__ACTIVITY__:
The following data is to be repeated exactly, its pictures excluded.

__DATA RECORDS__:
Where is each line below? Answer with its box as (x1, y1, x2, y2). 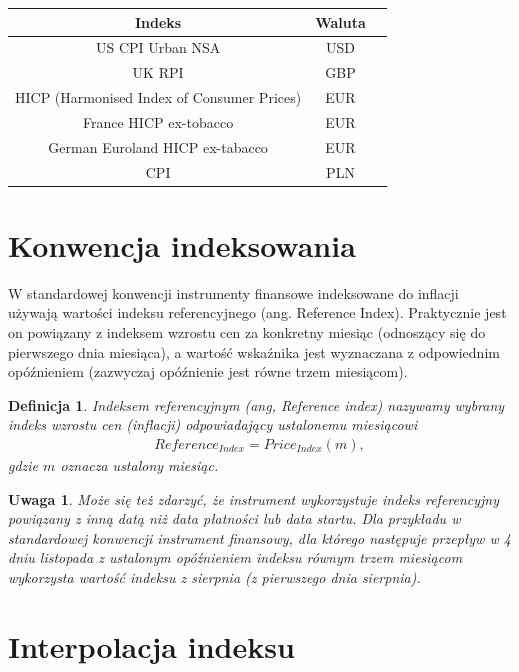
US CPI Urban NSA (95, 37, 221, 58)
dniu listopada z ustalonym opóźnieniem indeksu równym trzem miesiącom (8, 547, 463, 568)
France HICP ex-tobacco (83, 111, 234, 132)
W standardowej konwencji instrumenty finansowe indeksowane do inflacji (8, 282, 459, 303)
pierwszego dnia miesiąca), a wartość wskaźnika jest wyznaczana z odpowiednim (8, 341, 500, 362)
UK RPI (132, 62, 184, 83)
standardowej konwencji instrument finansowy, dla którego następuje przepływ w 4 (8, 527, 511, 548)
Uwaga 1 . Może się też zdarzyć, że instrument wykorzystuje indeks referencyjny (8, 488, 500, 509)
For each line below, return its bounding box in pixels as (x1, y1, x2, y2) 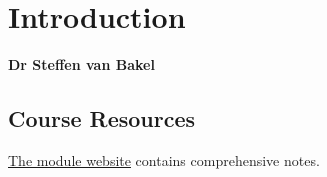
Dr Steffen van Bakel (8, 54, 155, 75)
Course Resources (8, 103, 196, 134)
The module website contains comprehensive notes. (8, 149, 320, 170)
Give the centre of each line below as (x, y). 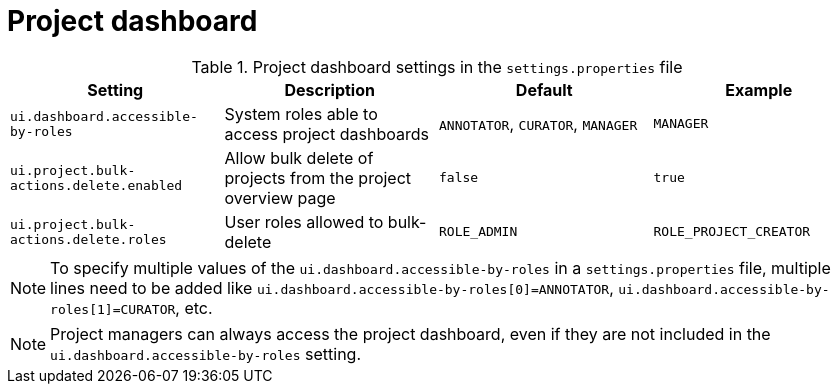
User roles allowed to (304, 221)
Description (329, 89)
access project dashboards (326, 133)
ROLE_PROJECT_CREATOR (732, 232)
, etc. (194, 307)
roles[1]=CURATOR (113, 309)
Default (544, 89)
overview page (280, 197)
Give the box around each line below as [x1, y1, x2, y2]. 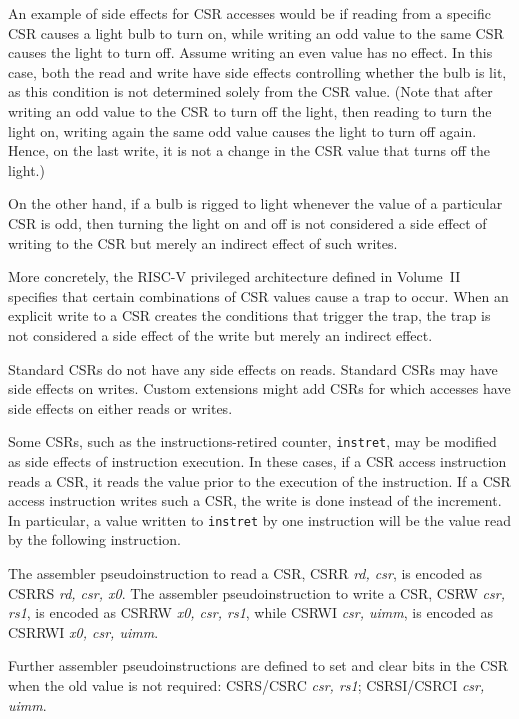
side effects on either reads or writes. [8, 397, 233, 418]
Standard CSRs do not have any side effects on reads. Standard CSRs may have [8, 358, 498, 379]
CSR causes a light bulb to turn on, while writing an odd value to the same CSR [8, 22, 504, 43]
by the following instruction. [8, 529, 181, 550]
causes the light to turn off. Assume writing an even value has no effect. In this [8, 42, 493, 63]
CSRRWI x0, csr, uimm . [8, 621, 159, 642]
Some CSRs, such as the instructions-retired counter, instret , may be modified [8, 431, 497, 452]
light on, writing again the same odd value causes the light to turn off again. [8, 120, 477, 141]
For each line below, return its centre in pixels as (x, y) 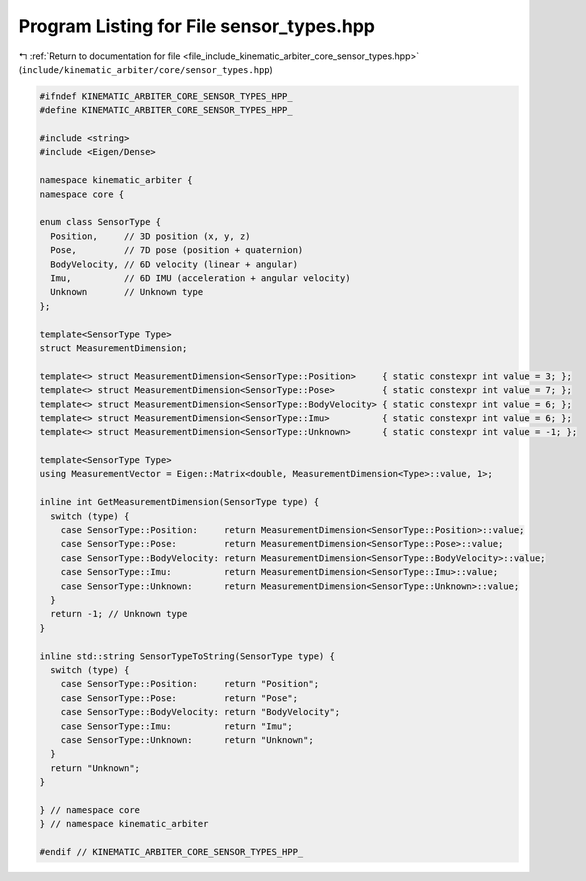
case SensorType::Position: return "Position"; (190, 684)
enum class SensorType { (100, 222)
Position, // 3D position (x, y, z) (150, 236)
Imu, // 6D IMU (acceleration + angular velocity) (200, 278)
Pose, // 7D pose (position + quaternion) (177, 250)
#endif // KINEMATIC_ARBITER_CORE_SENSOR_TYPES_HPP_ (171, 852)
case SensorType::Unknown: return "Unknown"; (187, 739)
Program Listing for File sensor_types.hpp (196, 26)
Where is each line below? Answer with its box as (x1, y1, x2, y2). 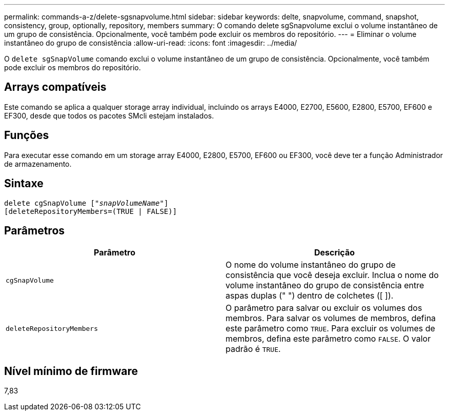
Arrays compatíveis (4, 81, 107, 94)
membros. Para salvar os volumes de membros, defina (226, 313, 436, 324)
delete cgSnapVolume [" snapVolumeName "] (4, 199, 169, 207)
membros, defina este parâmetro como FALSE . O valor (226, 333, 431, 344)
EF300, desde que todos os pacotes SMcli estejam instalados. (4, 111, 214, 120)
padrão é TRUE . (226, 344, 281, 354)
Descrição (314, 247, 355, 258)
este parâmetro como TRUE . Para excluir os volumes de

__ANSWER TO THE EXERCISE__:
Where is each line below? Answer with its box as (x1, y1, x2, y2). 
US CPI Urban NSA (95, 37, 221, 58)
dniu listopada z ustalonym opóźnieniem indeksu równym trzem miesiącom (8, 547, 463, 568)
France HICP ex-tobacco (83, 111, 234, 132)
W standardowej konwencji instrumenty finansowe indeksowane do inflacji (8, 282, 459, 303)
pierwszego dnia miesiąca), a wartość wskaźnika jest wyznaczana z odpowiednim (8, 341, 500, 362)
UK RPI (132, 62, 184, 83)
standardowej konwencji instrument finansowy, dla którego następuje przepływ w 4 (8, 527, 511, 548)
Uwaga 1 . Może się też zdarzyć, że instrument wykorzystuje indeks referencyjny (8, 488, 500, 509)
For each line below, return its bounding box in pixels as (x1, y1, x2, y2) 
Dr Steffen van Bakel (8, 54, 155, 75)
Course Resources (8, 103, 196, 134)
The module website contains comprehensive notes. (8, 149, 320, 170)
Give the centre of each line below as (x, y). 
User roles allowed to (304, 221)
Description (329, 89)
access project dashboards (326, 133)
ROLE_PROJECT_CREATOR (732, 232)
, etc. (194, 307)
roles[1]=CURATOR (113, 309)
Default (544, 89)
overview page (280, 197)
Give the box around each line below as [x1, y1, x2, y2]. 
side effects on either reads or writes. [8, 397, 233, 418]
Standard CSRs do not have any side effects on reads. Standard CSRs may have [8, 358, 498, 379]
CSR causes a light bulb to turn on, while writing an odd value to the same CSR [8, 22, 504, 43]
by the following instruction. [8, 529, 181, 550]
causes the light to turn off. Assume writing an even value has no effect. In this [8, 42, 493, 63]
CSRRWI x0, csr, uimm . [8, 621, 159, 642]
Some CSRs, such as the instructions-retired counter, instret , may be modified [8, 431, 497, 452]
light on, writing again the same odd value causes the light to turn off again. [8, 120, 477, 141]
For each line below, return its centre in pixels as (x, y) 
case SensorType::Position: return "Position"; (190, 684)
enum class SensorType { (100, 222)
Position, // 3D position (x, y, z) (150, 236)
Imu, // 6D IMU (acceleration + angular velocity) (200, 278)
Pose, // 7D pose (position + quaternion) (177, 250)
#endif // KINEMATIC_ARBITER_CORE_SENSOR_TYPES_HPP_ (171, 852)
case SensorType::Unknown: return "Unknown"; (187, 739)
Program Listing for File sensor_types.hpp (196, 26)
Where is each line below? Answer with its box as (x1, y1, x2, y2). 
Arrays compatíveis (4, 81, 107, 94)
membros. Para salvar os volumes de membros, defina (226, 313, 436, 324)
delete cgSnapVolume [" snapVolumeName "] (4, 199, 169, 207)
membros, defina este parâmetro como FALSE . O valor (226, 333, 431, 344)
EF300, desde que todos os pacotes SMcli estejam instalados. (4, 111, 214, 120)
padrão é TRUE . (226, 344, 281, 354)
Descrição (314, 247, 355, 258)
este parâmetro como TRUE . Para excluir os volumes de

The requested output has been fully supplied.